Globally, peatlands store two to three times more carbon than the world’s woodlands combined and are vital for climate change mitigation, Dr Gearey said. The biodiversity of wetlands in Ireland has been estimated to be worth €385 million per year to the economy.
UCC has created a video funded by the Irish Research Council’s COALESCE scheme outlining how it is working alongside the local community living in the vicinity of Clara Bog to protect and promote the environmental and cultural values of peatlands for future generations.
Irish peatlands also preserve a unique archaeological record, such as bog bodies and hundreds of prehistoric trackways, many of which have been lost through peat extraction, Dr Gearey said.
To coincide with WWD, Minister of State with Responsibility for Land use and Biodiversity Pippa Hackett, visited the Ballinacarrig Farm owned by Joe Roche of Ballymoney, Co Wexford. Mr Roche, a dairy farmer, is taking part in an enhancing biodiversity project in the Ballymoney Stream Catchment (known as Ballymoney EIP), which is funded by the Department of Agriculture, Food and the Marine.

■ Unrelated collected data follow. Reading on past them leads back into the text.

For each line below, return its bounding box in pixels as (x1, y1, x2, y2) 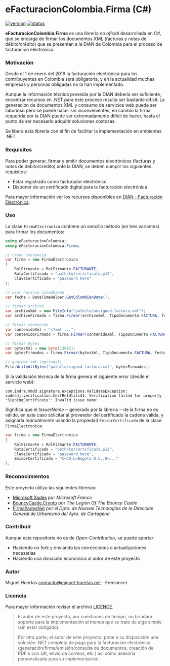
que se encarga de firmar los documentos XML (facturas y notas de (5, 36, 147, 42)
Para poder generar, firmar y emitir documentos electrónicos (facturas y (5, 157, 155, 164)
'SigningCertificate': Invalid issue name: (5, 398, 99, 403)
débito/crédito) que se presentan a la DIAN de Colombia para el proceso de (5, 41, 163, 47)
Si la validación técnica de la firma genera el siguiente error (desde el (5, 373, 150, 379)
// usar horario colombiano (5, 290, 65, 295)
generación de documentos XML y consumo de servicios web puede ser (5, 102, 157, 108)
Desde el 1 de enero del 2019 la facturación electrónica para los (5, 71, 138, 77)
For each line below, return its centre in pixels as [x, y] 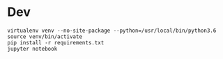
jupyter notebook [32, 49]
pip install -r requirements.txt [56, 42]
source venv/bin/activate [45, 36]
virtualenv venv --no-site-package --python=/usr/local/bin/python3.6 [112, 31]
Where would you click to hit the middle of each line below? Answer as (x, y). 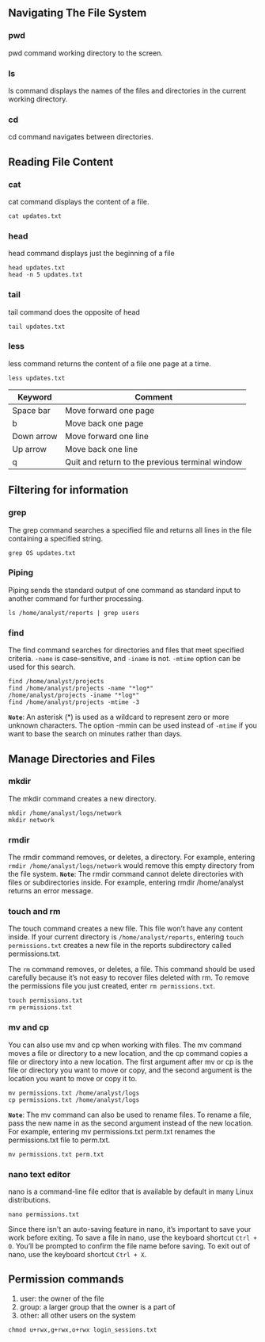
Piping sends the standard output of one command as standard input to (125, 590)
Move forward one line (107, 436)
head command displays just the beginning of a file (92, 254)
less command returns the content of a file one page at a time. (110, 363)
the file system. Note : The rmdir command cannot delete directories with (126, 874)
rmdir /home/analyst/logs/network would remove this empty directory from (131, 866)
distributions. (30, 1200)
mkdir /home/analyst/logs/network (65, 813)
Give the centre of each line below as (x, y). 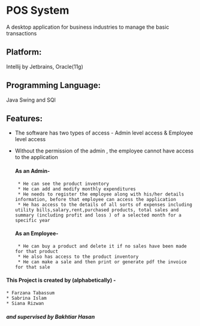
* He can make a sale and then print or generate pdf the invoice (102, 262)
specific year (32, 220)
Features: (25, 118)
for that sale (32, 267)
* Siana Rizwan (25, 303)
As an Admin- (32, 170)
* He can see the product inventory (63, 184)
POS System (38, 10)
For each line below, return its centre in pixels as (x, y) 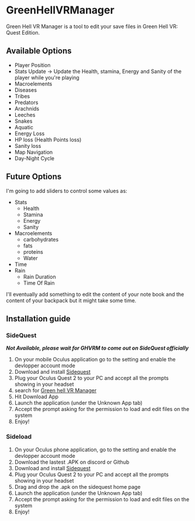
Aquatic (24, 127)
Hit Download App (36, 397)
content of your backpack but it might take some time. (71, 300)
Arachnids (27, 108)
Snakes (23, 121)
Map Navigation (34, 152)
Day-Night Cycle (34, 158)
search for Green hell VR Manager (55, 391)
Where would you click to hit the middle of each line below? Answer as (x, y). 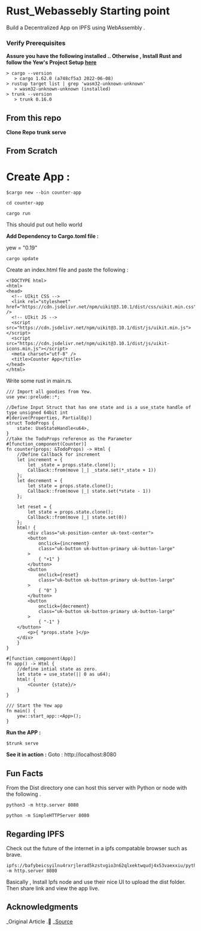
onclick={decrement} (64, 606)
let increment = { (40, 460)
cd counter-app (25, 203)
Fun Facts (25, 773)
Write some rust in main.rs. (39, 381)
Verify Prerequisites (36, 43)
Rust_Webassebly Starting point (88, 11)
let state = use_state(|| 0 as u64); (64, 674)
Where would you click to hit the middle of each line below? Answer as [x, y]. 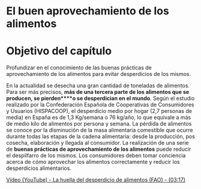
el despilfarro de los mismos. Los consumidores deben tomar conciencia [96, 156]
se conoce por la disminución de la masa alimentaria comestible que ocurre [100, 130]
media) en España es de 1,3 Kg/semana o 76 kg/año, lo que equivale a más [99, 117]
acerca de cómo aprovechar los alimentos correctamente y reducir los [93, 162]
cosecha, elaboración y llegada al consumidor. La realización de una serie [97, 143]
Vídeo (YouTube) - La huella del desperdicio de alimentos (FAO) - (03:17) [96, 180]
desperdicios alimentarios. [39, 168]
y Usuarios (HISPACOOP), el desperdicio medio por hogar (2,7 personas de [99, 111]
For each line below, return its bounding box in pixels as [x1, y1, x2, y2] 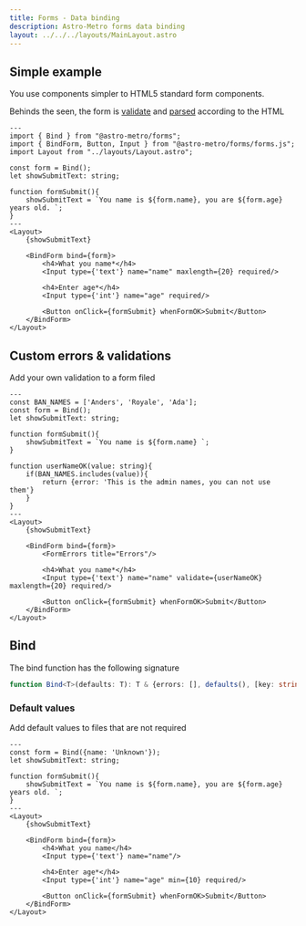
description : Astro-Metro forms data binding [9, 22, 185, 31]
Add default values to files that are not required [9, 722, 187, 733]
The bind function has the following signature [9, 662, 180, 673]
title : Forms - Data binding [9, 13, 120, 23]
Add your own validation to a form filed [9, 372, 156, 383]
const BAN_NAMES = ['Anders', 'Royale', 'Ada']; [9, 398, 198, 407]
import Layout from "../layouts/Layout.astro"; [9, 148, 194, 157]
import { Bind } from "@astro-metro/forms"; [9, 131, 181, 141]

Almost 90 per cent of the world’s wetlands have been degraded since the 1700s, and we are losing wetlands three times faster than forests, noted Ms Hackett. “Yet, wetlands are critically important ecosystems that contribute to biodiversity, climate mitigation and adaptation, freshwater availability, local communities and economies and more.”
WWD was important in raising national awareness about wetlands “so we can encourage actions to reverse the loss of our wetlands, and to conserve and restore them”, she said.
Mr Roche has constructed a pond to slow the flow of water entering a stream on his land. He also restored a previously drained wetland area, which the stream flows through and converted ryegrass to multispecies sward, as well as managing stock access to a highly-valuable wet woodland. The combination of measures, all carried out in one year, have significantly slowed the flow of water and boosted biodiversity.
As the stream leaves his farm it is at “good ecological status”. Further measures were taken on other partner lands before the stream enters Ballymoney beach.
“This demonstrates that it is possible to achieve improvements in water quality, contribute to carbon storage and enhance biodiversity at the same time supporting a productive dairy enterprise,” Ms Hackett said.
The Ballymoney EIP was a great example of “a local community, both farmers and non-farmers, working together to benefit the environment”, she said.
WWD is celebrated each year on February 2nd, the anniversary of the Convention on Wetlands, which was adopted as an international treaty in 1971.